First Footsteps in
East Africa – Sir Richard Burton
Sir Richard Francis Burton gained notoriety by travelling to
Mecca and Medina in the early 1850s. His journey to another Muslm holy city in the Somali country,
Harar, in 1854-55 is one of his forgotten books. As far as he can believed,
Burton’s chronicles of hard travelling are entertaining and idiosyncratic, to
say the least. Here he criticizes millet beer and local indolence.
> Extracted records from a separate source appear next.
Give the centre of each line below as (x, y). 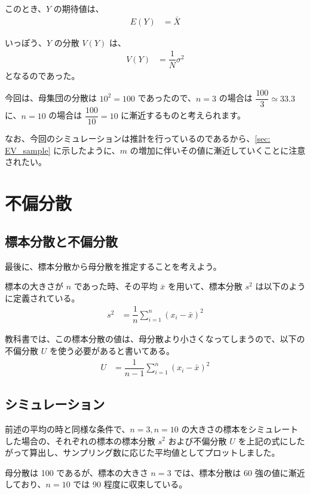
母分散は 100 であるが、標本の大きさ (76, 472)
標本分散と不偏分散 (61, 241)
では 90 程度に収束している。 (130, 484)
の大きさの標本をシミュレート (240, 429)
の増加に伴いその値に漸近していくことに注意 (218, 150)
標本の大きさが (34, 286)
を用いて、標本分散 (205, 286)
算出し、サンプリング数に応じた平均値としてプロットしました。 (155, 452)
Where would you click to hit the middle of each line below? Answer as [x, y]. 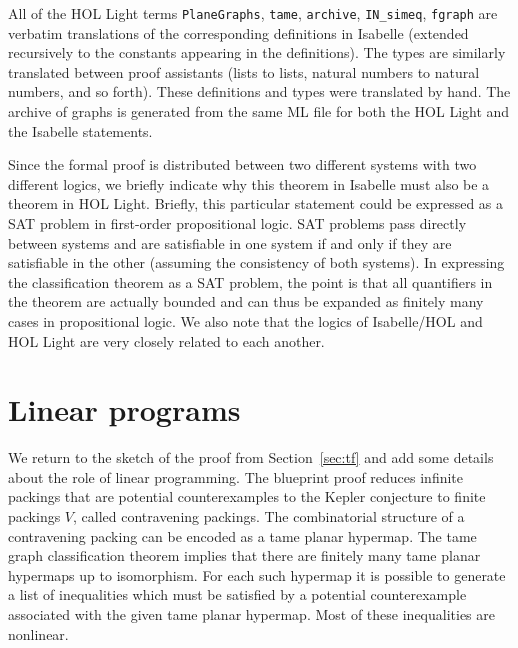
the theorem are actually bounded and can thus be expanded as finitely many [246, 301]
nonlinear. [38, 633]
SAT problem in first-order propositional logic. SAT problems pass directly [237, 223]
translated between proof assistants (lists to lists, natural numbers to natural [244, 71]
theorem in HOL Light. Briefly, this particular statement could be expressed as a [256, 203]
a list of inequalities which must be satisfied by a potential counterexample [237, 594]
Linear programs [124, 409]
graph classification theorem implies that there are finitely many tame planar [244, 555]
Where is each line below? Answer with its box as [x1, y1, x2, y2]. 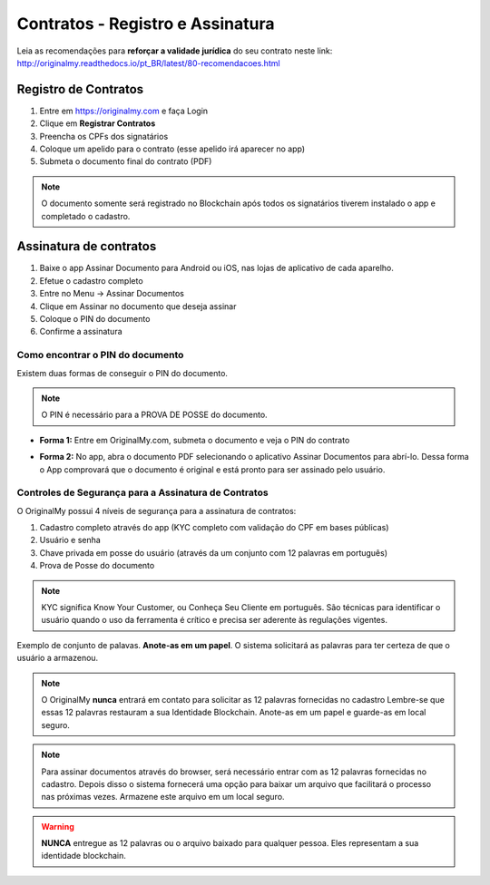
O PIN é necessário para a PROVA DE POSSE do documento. [41, 409, 268, 421]
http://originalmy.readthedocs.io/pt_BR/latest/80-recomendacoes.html [16, 57, 280, 68]
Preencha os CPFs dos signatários [39, 131, 169, 141]
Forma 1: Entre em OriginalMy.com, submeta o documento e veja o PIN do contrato [39, 434, 350, 445]
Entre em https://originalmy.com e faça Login [39, 105, 209, 116]
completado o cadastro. [41, 210, 131, 221]
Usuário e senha [39, 535, 102, 546]
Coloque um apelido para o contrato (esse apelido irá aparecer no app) [39, 143, 306, 154]
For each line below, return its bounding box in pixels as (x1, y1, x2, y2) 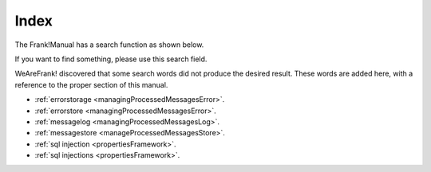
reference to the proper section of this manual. (14, 80, 168, 89)
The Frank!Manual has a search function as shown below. (14, 40, 204, 49)
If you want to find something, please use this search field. (14, 54, 208, 64)
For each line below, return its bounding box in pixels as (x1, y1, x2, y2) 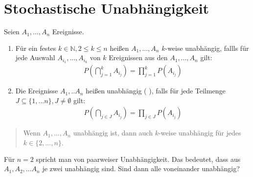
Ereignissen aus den (109, 52, 168, 63)
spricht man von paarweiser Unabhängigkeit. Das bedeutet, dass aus (36, 154, 241, 164)
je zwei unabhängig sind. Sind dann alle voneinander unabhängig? (42, 163, 240, 174)
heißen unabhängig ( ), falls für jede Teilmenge (86, 86, 226, 96)
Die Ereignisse (15, 86, 58, 96)
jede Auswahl (15, 52, 55, 63)
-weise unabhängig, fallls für (165, 43, 249, 53)
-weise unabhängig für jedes (158, 128, 241, 138)
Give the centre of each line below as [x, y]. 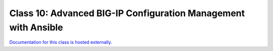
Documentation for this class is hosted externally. [61, 42]
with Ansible [36, 27]
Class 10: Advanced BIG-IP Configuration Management [127, 13]
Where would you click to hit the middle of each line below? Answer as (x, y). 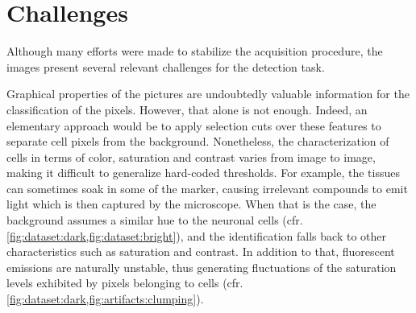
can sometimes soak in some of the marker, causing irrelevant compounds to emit (207, 188)
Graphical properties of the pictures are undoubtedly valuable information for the (208, 94)
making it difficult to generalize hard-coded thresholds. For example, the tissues (204, 173)
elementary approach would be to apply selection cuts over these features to (194, 125)
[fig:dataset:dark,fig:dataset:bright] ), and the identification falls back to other (196, 235)
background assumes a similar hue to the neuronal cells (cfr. (155, 220)
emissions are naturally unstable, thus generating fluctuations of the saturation (202, 267)
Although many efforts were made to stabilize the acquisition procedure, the (195, 51)
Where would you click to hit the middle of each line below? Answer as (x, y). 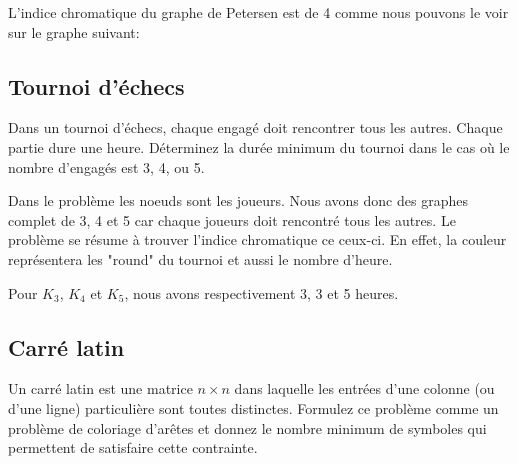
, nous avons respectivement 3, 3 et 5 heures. (261, 292)
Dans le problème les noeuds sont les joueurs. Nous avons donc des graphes (238, 200)
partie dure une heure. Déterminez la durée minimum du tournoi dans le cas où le (259, 146)
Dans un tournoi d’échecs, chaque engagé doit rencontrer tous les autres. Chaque (255, 127)
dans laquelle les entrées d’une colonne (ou (364, 388)
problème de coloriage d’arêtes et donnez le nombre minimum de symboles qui (247, 427)
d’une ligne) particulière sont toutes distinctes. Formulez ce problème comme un (253, 407)
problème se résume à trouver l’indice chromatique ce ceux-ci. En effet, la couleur (257, 239)
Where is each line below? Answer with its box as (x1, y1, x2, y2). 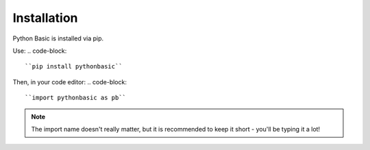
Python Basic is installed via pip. (12, 34, 104, 42)
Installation (12, 10, 78, 25)
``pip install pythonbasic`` (25, 62, 123, 71)
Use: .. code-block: (12, 47, 67, 55)
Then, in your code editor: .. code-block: (12, 77, 127, 86)
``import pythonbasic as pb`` (25, 94, 127, 102)
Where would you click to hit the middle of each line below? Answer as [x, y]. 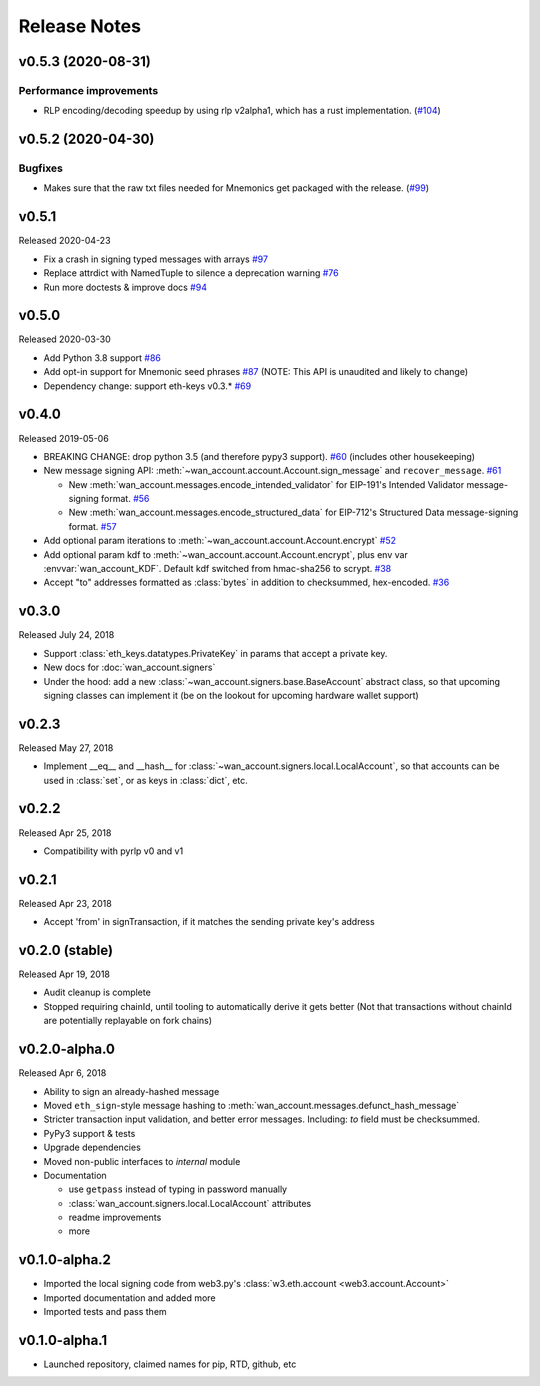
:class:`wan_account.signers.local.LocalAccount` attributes [190, 1203]
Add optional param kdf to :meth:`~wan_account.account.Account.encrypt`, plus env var [226, 554]
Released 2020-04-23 [64, 241]
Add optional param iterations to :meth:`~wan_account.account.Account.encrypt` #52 [220, 541]
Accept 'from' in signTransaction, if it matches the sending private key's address [209, 922]
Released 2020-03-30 [64, 339]
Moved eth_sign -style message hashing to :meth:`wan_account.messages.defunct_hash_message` [251, 1105]
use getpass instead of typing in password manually [178, 1189]
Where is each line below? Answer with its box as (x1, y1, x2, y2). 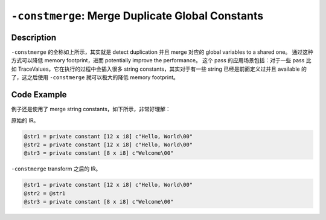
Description (11, 32, 57, 42)
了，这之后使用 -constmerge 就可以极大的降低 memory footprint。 (11, 74, 179, 81)
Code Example (11, 89, 67, 100)
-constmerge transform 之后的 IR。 (11, 165, 101, 172)
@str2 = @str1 (24, 190, 66, 196)
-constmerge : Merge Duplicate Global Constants (11, 9, 264, 22)
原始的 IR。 (11, 117, 39, 124)
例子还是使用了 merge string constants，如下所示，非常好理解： (11, 106, 171, 113)
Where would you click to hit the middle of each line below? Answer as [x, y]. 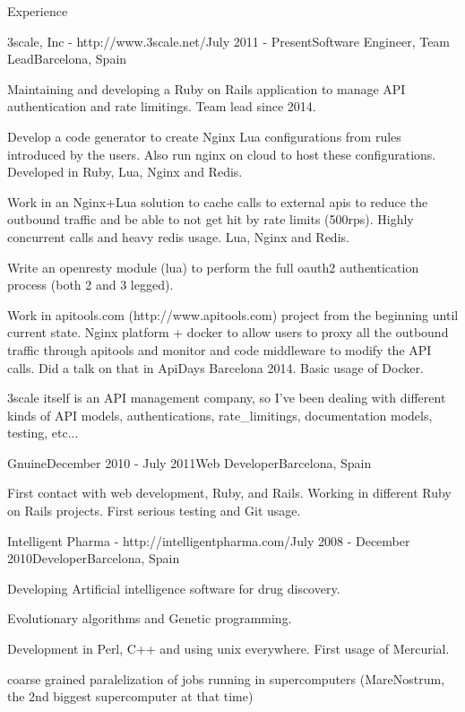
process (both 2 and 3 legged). [90, 285]
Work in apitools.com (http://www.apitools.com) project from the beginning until [233, 314]
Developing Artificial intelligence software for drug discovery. [174, 588]
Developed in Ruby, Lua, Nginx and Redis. [125, 172]
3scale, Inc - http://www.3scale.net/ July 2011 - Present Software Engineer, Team [229, 41]
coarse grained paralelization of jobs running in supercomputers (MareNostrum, [226, 678]
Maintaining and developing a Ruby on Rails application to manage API [207, 88]
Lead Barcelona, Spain [67, 59]
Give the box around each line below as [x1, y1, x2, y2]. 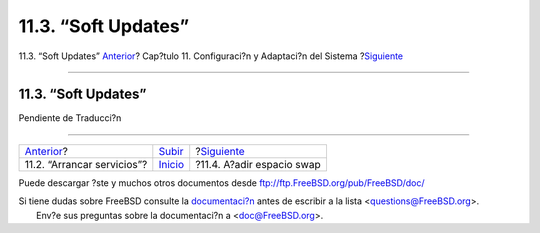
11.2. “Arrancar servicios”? [24, 157, 148, 171]
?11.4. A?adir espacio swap [195, 157, 321, 171]
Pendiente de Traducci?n [18, 112, 122, 124]
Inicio [158, 157, 185, 171]

I tried this mixture several times,
and found it detestable: the taste is sour, and it flies directly to the head,
in consequence of being mixed with some poisonous bark. It is served up in
gourd bottles upon a basket of holcus heads, and strained through a pledget of
cotton, fixed across the narrow mouth, into cups of the same primitive
material: the drinkers sit around their liquor, and their hilarity argues its
intoxicating properties. In the morning they arise with headaches and heavy
eyes; but these symptoms, which we, an industrious race, deprecate, are not
disliked by the Somal—they promote sleep and give something to occupy the
vacant mind.
I cannot vouch for the accuracy of Burton’s descriptions of
Somali manners and society. But his personal recollections, I think, retain
their brilliance and power. Here he recounts thirst near the end of the
journey:
Our toil was rendered doubly
toilsome by the Eastern travellers’ dread—the demon of Thirst rode like Care
behind us. For twenty-four hours we did not taste water, the sun parched our
brains, the mirage mocked us at every turn, and the effect was a species of
monomania. As I jogged along with eyes closed against the fiery air, no image
unconnected with the want suggested itself. Water ever lay before me—water
lying deep in the shady well—water in streams bubbling icy from the rock—water
in pellucid lakes inviting me to plunge and revel in their treasures. Now an
Indian cloud was showering upon me fluid more precious than molten pearl, then
an invisible hand offered a bowl for which the mortal part would gladly have
bartered years of life. Then—drear contrast!—I opened my eyes to a heat-reeking
plain, and a sky of that eternal metallic blue so lovely to painter and poet,
so blank and deathlike to us, whose [Greek kalon] was
tempest, rain-storm, and the huge purple nimbus. I tried to talk—it was in
vain, to sing in vain, vainly to think; every idea was bound up in one subject,
water.
This expedition had a violent ending. Near Berbera natives
attacked their party. Lt. William Stroyan was killed and Lt. John Hanning Speke
was severely wounded. Burton himself had a javelin piece his jaw, which caused
the loss of four teeth. The book omits
that an official board of inquiry blamed Burton for excessive confidence and
ignoring warnings of danger.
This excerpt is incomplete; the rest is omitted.